Der eine sagt, er sei ein Professor und gegen seinen Willen hier, seit vielen Jahren schon, und bittet darum, das Missverständnis aufzuklären. Der andere jammert nur vor sich hin. Ein Mann namens Sia sitzt auf einem Bett und erzählt von den Toten, die er im Krieg gesehen hat und den Drogen, die er danach nahm. Hier sei nun alles gut. Es sitzt auf seinem Bett in einem riesigen Saal des Kissy Mental Hospital in Freetown, der Hauptstadt von Sierra Leone in Westafrika.

Es riecht so, als sollte jemand mal das Fenster öffnen, obwohl alle schon offen sind. Manche Betten haben einen Bezug über der Matratze, manche nur noch zerschlissene Teile von ihm. Manche Männer sind an das Eisengestell des Bettes gekettet, manche können frei herumlaufen. Alle haben glasige Augen, aus denen sie einen anschauen, wie aus einer Welt, die sehr weit entfernt ist. Alle nehmen Tabletten. "Das stabilisiert sie, das ist der Anfang der Therapie", sagt Dr. Edward Nahim.

Das Kissy Mental Hospital wurde 1820 von den Briten gegründet, als das erste Psychiatrische Krankenhaus in Sub-Sahara-Afrika, das es auch ziemlich lange geblieben ist. Und fast vier Jahrzehnte lang war Edward Nahim dort der einzige Arzt, der einzige Psychiater des ganzen Landes. Eines Landes, das so dringend Psychiater braucht, wie kaum ein anderes auf der Welt. Sieben Millionen Menschen leben in Sierra Leone, etwa eine Million von ihnen benötigt dringend eine Behandlung, leidet unter verschiedenen psychischen Erkrankungen wie Depression oder Schizophrenie, schätzt Nahim. Erst war es der Bürgerkrieg, der elf Jahre dauerte, Zehntausenden das Leben kostete und das ganze Land traumatisierte. "Jeder hat jemanden verloren oder jemanden sterben sehen. Viele Menschen haben eine posttraumatische Störung", sagt Nahim.
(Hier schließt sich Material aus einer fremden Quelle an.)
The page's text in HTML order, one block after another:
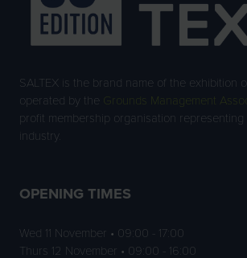
SALTEX is the brand name of the exhibition
operated by the
Grounds Management
profit membership organisation
industry.
OPENING TIMES
Wed 11 November • 09:00 - 17:00
Thurs 12 November • 09:00 - 16:00
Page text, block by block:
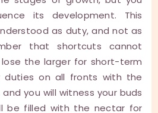
its development. This
as duty, and not as
that shortcuts cannot
the larger for short-term
duties on all fronts with the
you will witness your buds
be filled with the nectar for
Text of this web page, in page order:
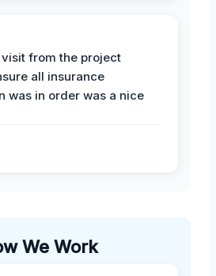
from the project
all insurance
was in order was a nice
We Work
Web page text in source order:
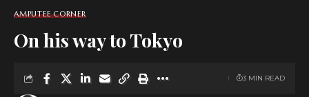
AMPUTEE CORNER
On his way to Tokyo
3 MIN READ
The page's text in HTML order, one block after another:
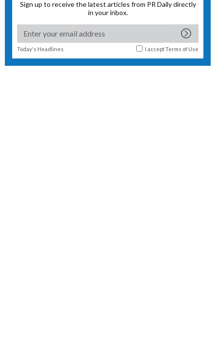
Sign up to receive the latest articles from PR Daily directly
in your inbox.
Today's Headlines I acceptTerms of Use
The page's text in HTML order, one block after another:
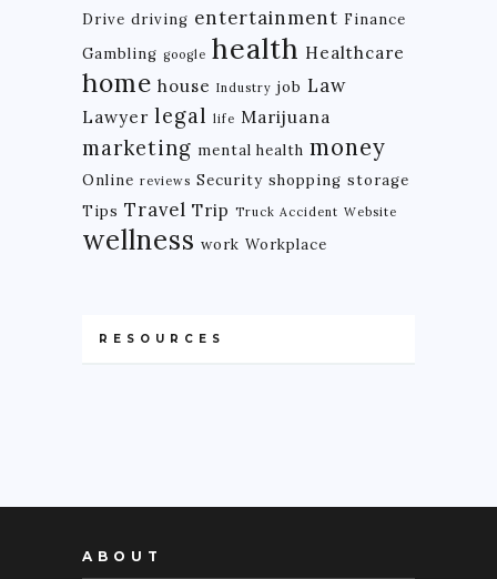
Drive driving entertainment Finance
Gambling google health Healthcare
home house Industry job Law
Lawyer legal life Marijuana
marketing mental health money
Online reviews Security shopping storage
Tips Travel Trip Truck Accident Website
wellness work Workplace
RESOURCES
ABOUT
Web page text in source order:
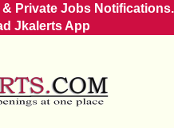
Private Jobs Notifications.
Jkalerts App
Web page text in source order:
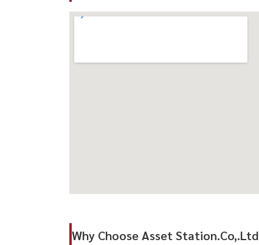
Why Choose Asset Station.Co,.Ltd
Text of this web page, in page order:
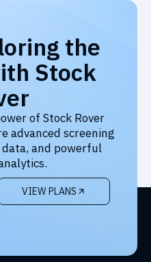
the
Stock
of Stock Rover
advanced screening
and powerful
VIEW PLANS
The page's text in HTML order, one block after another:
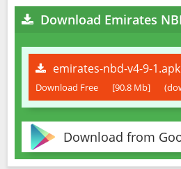
Download Emirates
emirates-nbd-v4-9-1.apk
Download Free [90.8 Mb]
Download from
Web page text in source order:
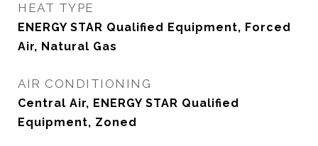
HEAT TYPE
ENERGY STAR Qualified Equipment, Forced
Air, Natural Gas
AIR CONDITIONING
Central Air, ENERGY STAR Qualified
Equipment, Zoned
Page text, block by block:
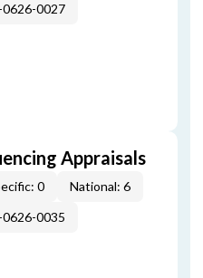
0626-0027
Appraisals
0
National: 6
0626-0035
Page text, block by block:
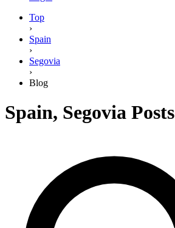
Top
›
Spain
›
Segovia
›
Blog
Spain, Segovia Posts
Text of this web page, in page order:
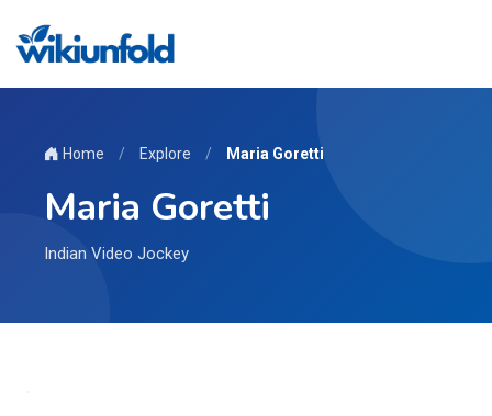
Home / Explore / Maria Goretti
Maria Goretti
Indian Video Jockey
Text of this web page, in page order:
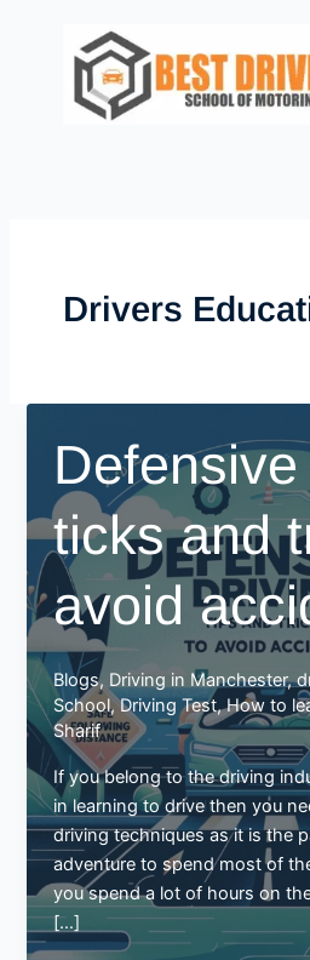
Drivers
ticks and
avoid
Blogs, Driving in Manchester,
School,Driving Test,How to
Sharif
If you belong to the driving
in learning to drive then you
driving techniques as it is the
adventure to spend most of
you spend a lot of hours on
[…]

Manche schickt er auch zu Heilern, hoffentlich geraten sie nicht in einen Exorzismus

Und als das Land gerade dabei war, wieder auf die Beine zu kommen, brach die Ebola-Seuche aus. "Es war der Horror, die Leute hatten Panik, durften sich nicht mehr anfassen", sagt Nahim. Das nächste Trauma. Wie steckt ein Land so etwas eigentlich weg?
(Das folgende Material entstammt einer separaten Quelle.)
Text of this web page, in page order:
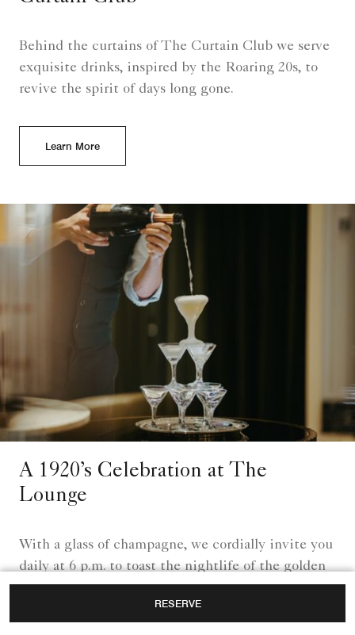
RESERVE
Behind the curtains of The Curtain Club we serve
exquisite drinks, inspired by the Roaring 20s, to
revive the spirit of days long gone.
Learn More
A 1920’s Celebration at The
Lounge
With a glass of champagne, we cordially invite you
daily at 6 p.m. to toast the nightlife of the golden
1920s.
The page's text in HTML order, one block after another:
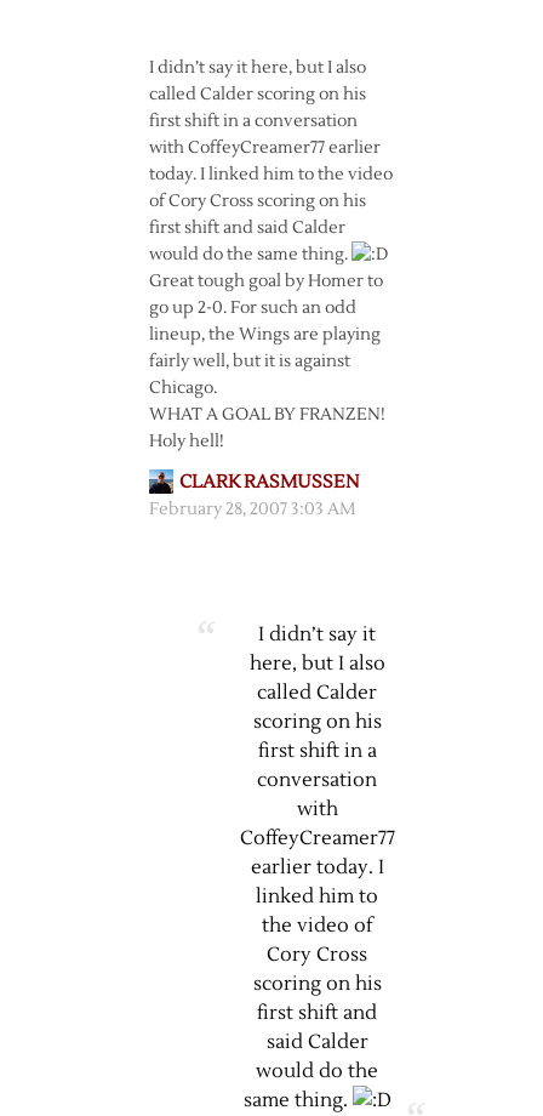
I didn’t say it here, but I also
called Calder scoring on his
first shift in a conversation
with CoffeyCreamer77 earlier
today. I linked him to the video
of Cory Cross scoring on his
first shift and said Calder
would do the same thing.
Great tough goal by Homer to
go up 2-0. For such an odd
lineup, the Wings are playing
fairly well, but it is against
Chicago.
WHAT A GOAL BY FRANZEN!
Holy hell!
CLARK RASMUSSEN
February 28, 2007 3:03 AM
I didn’t say it
here, but I also
called Calder
scoring on his
first shift in a
conversation
with
CoffeyCreamer77
earlier today. I
linked him to
the video of
Cory Cross
scoring on his
first shift and
said Calder
would do the
same thing.
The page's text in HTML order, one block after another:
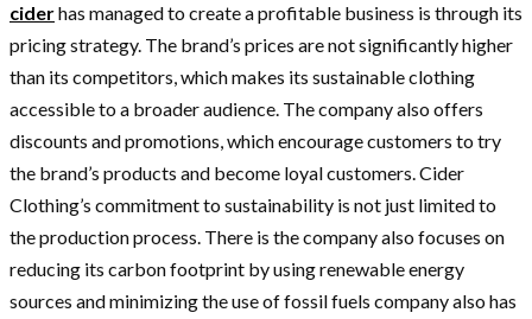
ciderhas managed to create a profitable business is through its
pricing strategy. The brand’s prices are not significantly higher
than its competitors, which makes its sustainable clothing
accessible to a broader audience. The company also offers
discounts and promotions, which encourage customers to try
the brand’s products and become loyal customers. Cider
Clothing’s commitment to sustainability is not just limited to
the production process. There is the company also focuses on
reducing its carbon footprint by using renewable energy
sources and minimizing the use of fossil fuels company also has
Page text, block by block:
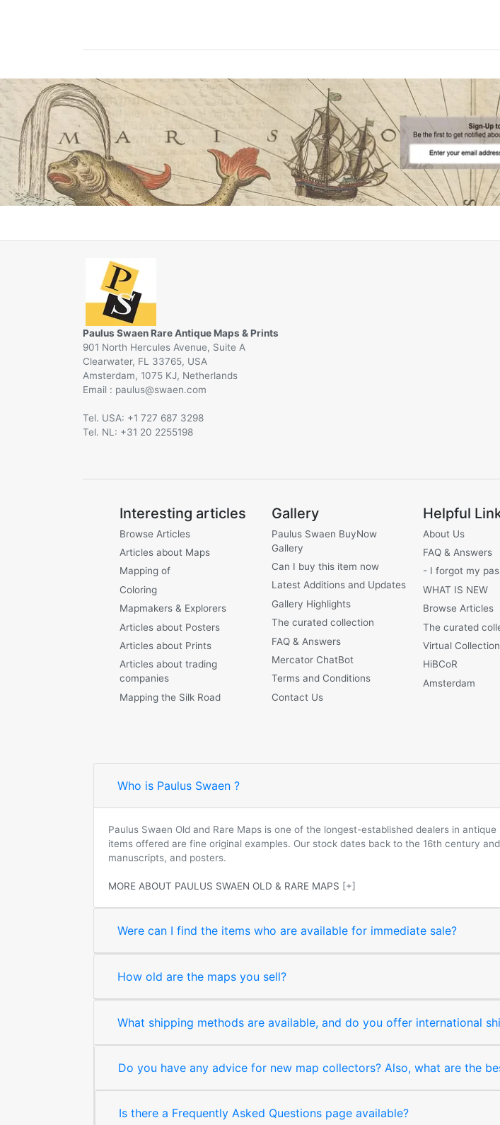
Paulus Swaen Rare Antique Maps & Prints
901 North Hercules Avenue, Suite A
Clearwater, FL 33765, USA
Amsterdam, 1075 KJ, Netherlands
Email :
@
Tel. USA: +1 727 687 3298
Tel. NL: +31 20 2255198
Interesting articles
Browse Articles
Articles about Maps
Mapping of
Coloring
Mapmakers & Explorers
Articles about Posters
Articles about Prints
Articles about trading
companies
Mapping the Silk Road
Gallery
Paulus Swaen BuyNow
Gallery
Can I buy this item now
Latest Additions and Updates
Gallery Highlights
The curated collection
FAQ & Answers
Mercator ChatBot
Terms and Conditions
Contact Us
Helpful
About Us
FAQ & Answers
- I forgot my
WHAT IS NEW
Browse Articles
The curated
Virtual Collection
HiBCoR
Amsterdam
Who is Paulus Swaen ?
Paulus Swaen Old and Rare Maps is one of the longest-established dealers in
items offered are fine original examples. Our stock dates back to the 16th century
manuscripts, and posters.
MORE ABOUT PAULUS SWAEN OLD & RARE MAPS [+]
Were can I find the items who are available for immediate sale?
How old are the maps you sell?
What shipping methods are available, and do you offer international
Do you have any advice for new map collectors? Also, what are the
Is there a Frequently Asked Questions page available?

"Tja", sagt Nahim. Er lächelt, aber seine Augen sehen müde aus. Vielleicht stellt er sich schon zu lange dieselbe Frage.

Nach dem Abschluss an der High-School in Freetown studierte er in der damaligen Sowjetunion, in der Ukraine. Und ging danach mit einem Stipendium nach London. An den besten Krankenhäusern sei er gewesen, sagt Nahim, Mitglied des Royal College of Psychiatrists, 1982 kehrte er in seine Heimat zurück und übernahm das Kissy Mental Hospital, das einzige psychiatrische Krankenhaus des Landes.
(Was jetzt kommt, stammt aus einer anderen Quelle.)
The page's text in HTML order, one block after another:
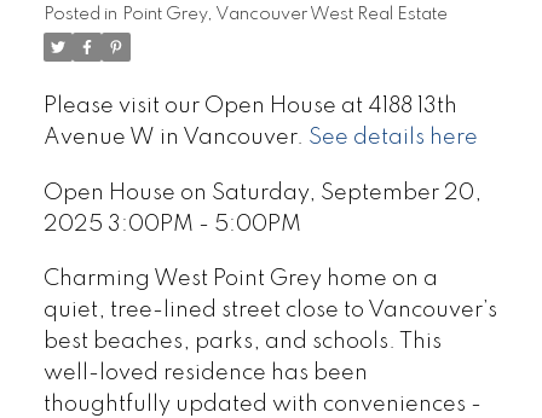
Posted in Point Grey, Vancouver West Real Estate
Please visit our Open House at 4188 13th
Avenue W in Vancouver. See details here
Open House on Saturday, September 20,
2025 3:00PM - 5:00PM
Charming West Point Grey home on a
quiet, tree-lined street close to Vancouver’s
best beaches, parks, and schools. This
well-loved residence has been
thoughtfully updated with conveniences -
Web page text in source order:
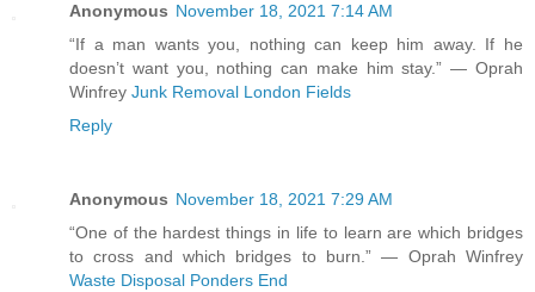
Anonymous November 18, 2021 7:14 AM
“If a man wants you, nothing can keep him away. If he
doesn’t want you, nothing can make him stay.” ― Oprah
Winfrey Junk Removal London Fields
Reply
Anonymous November 18, 2021 7:29 AM
“One of the hardest things in life to learn are which bridges
to cross and which bridges to burn.” ― Oprah Winfrey
Waste Disposal Ponders End
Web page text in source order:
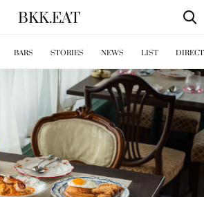
BKK.EAT
BARS STORIES NEWS LIST
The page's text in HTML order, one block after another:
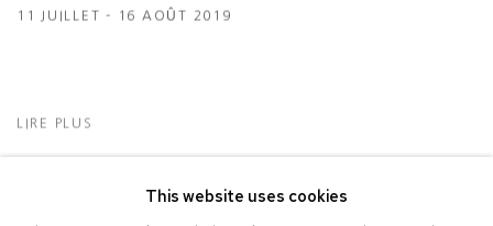
11 JUILLET - 16 AOÛT 2019
LIRE PLUS
This website uses cookies
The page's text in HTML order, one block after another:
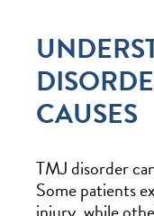
CAUSES
TMJ disorder
Some patients
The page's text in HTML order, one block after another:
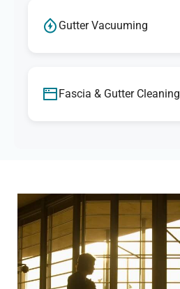
Gutter Vacuuming
Fascia & Gutter Cleaning
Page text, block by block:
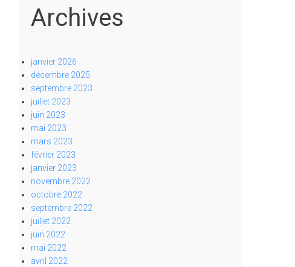
Archives
janvier 2026
décembre 2025
septembre 2023
juillet 2023
juin 2023
mai 2023
mars 2023
février 2023
janvier 2023
novembre 2022
octobre 2022
septembre 2022
juillet 2022
juin 2022
mai 2022
avril 2022

Jetzt sitzt er in einem Büro, das man mal wieder streichen könnte, oder es gleich bleiben lassen kann, es sind gerade mal wieder um die 100 Prozent Luftfeuchtigkeit in der Stadt, eine drückende Hitze, die sich in jede Mauer frisst, alles verschimmeln lässt. Als Nahim damals zurück kam, um den Menschen in seinem Land zu helfen, glaubte er an die Kraft der Medizin. Aber das Land glaubte nicht unbedingt an ihn und auch nicht an die neuen Medikamente, die er mitbrachte. Er war einfach der "crazy doctor". Eine Formulierung, die offen lässt, wer verrückt ist, der Doktor oder die Patienten.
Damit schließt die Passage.